▶ _ACTION ITEM_: Throughout the entries below, report every line where "with" is found.

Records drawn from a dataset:
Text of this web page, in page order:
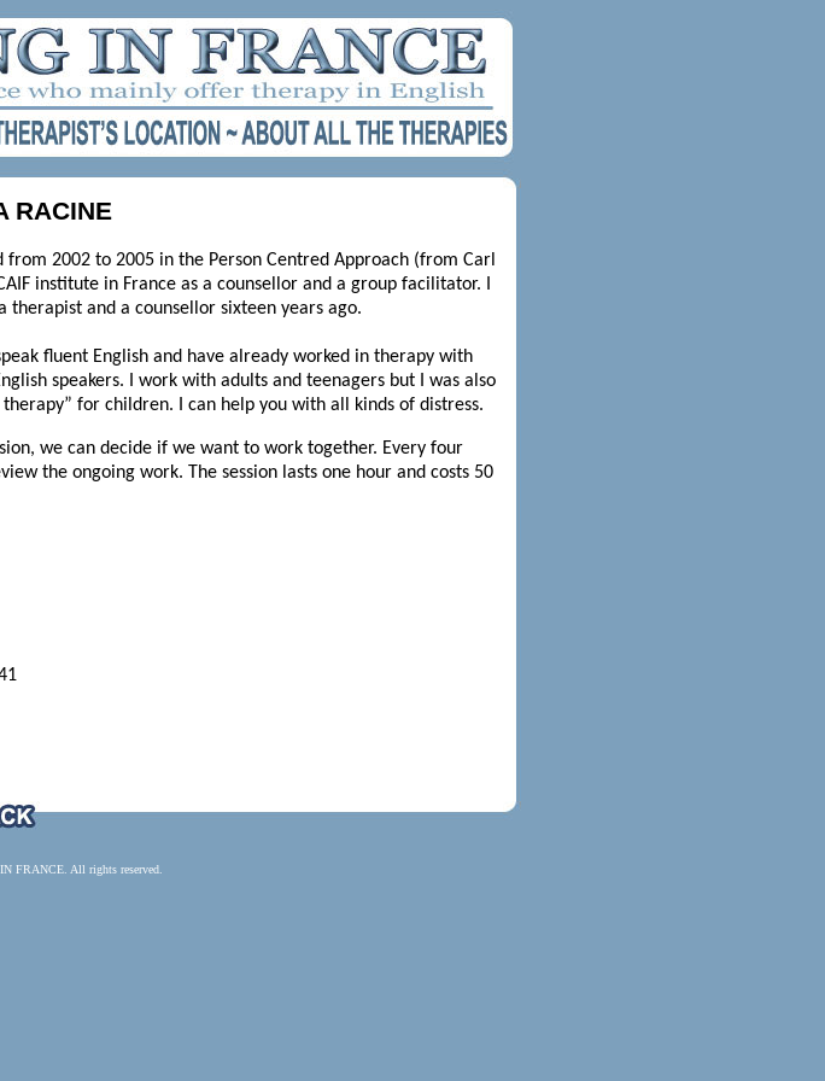
RACINE
from 2002 to 2005 in the Person Centred Approach (from Carl
institute in France as a counsellor and a group facilitator. I
therapist and a counsellor sixteen years ago.
fluent English and have already worked in therapy with
speakers. I work with adults and teenagers but I was also
for children. I can help you with all kinds of distress.
we can decide if we want to work together. Every four
the ongoing work. The session lasts one hour and costs 50
FRANCE. All rights reserved.

▶ _SOLUTION TO THIS PROBLEM_:
fluent English and have already worked in therapy with
speakers. I work with adults and teenagers but I was also
for children. I can help you with all kinds of distress.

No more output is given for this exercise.